El pasado domingo el mundo del cine, y en especial los que sobrevivimos de mi generación y que vimos a Alain Delon volverse el máximo actor de toda una época, nos enteramos por un escueto comunicado, firmado por su perro Loubo y sus 3 hijos, que había fallecido en su finca La Brulerie cerca de París.
Para quienes supimos por centenares de notas periodísticas y de escandalosas páginas de la prensa del corazón que Delon amaba como pocos a los animales, y que en esa finca había recogido a muchos sobrantes de circos para que vivieran sus días finales dignamente, el que fuera su perro Loubo, quien hubiese puesto de acuerdo a sus tres díscolos hijos para firmar conjuntamente el obituario, no era ni extraño ni contradictorio.
Loubo es un perro malinés, que le acompañó los últimos 10 años y sobre el cual el actor había dicho a París Match en 2018 que era el perro del final de su vida y que lo amaba como a un hijo. Tanto que le había pedido a su veterinario que cuando muriera lo pusiera a dormir en sus brazos porque no sería capaz desde la eternidad sabiendo que se dejará morir al pie de su tumba esperando que su amo volviera.

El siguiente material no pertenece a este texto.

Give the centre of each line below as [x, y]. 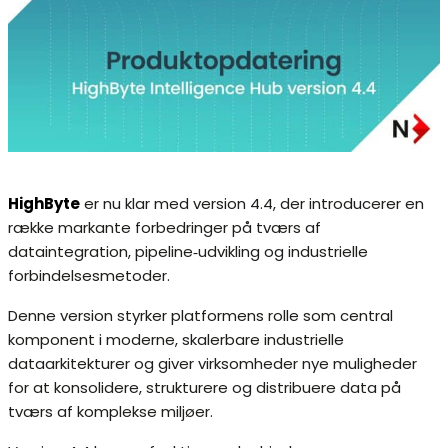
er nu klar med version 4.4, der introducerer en [252, 204]
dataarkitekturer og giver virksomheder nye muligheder [212, 364]
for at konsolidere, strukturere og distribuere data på [204, 388]
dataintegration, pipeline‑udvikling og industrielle [188, 252]
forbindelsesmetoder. [89, 276]
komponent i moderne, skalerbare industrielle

El día de su muerte las revistas que habían publicado su entrevista, lo recordaron. Y fue Troya. Los franceses tan dados a esos escarceos movieron los hilos de las sociedades defensoras de animales y convirtieron en motivo de discusión pública la petición de Alain Delon, al extremo de conseguir impedir que Loubo fuera sacrificado junto a su amo.
El tema, empero, ha trascendido en un mundo donde las mascotas han reemplazado a los hijos en los hogares y cada quien ha querido tomar partido, de acuerdo a como entienden la íntima relación de los perros con sus dueños.
Yo, que he vivido los últimos 35 años con mis perros y desde cuando murió Monumento tomé la determinación de no conseguirle reemplazo a él y a ninguno de los que le han sobrevivido, y todavía me acompañan, alego hoy también que Delon tenía razón, su viejo perro Loubo debe tener el dolor de un niño huérfano.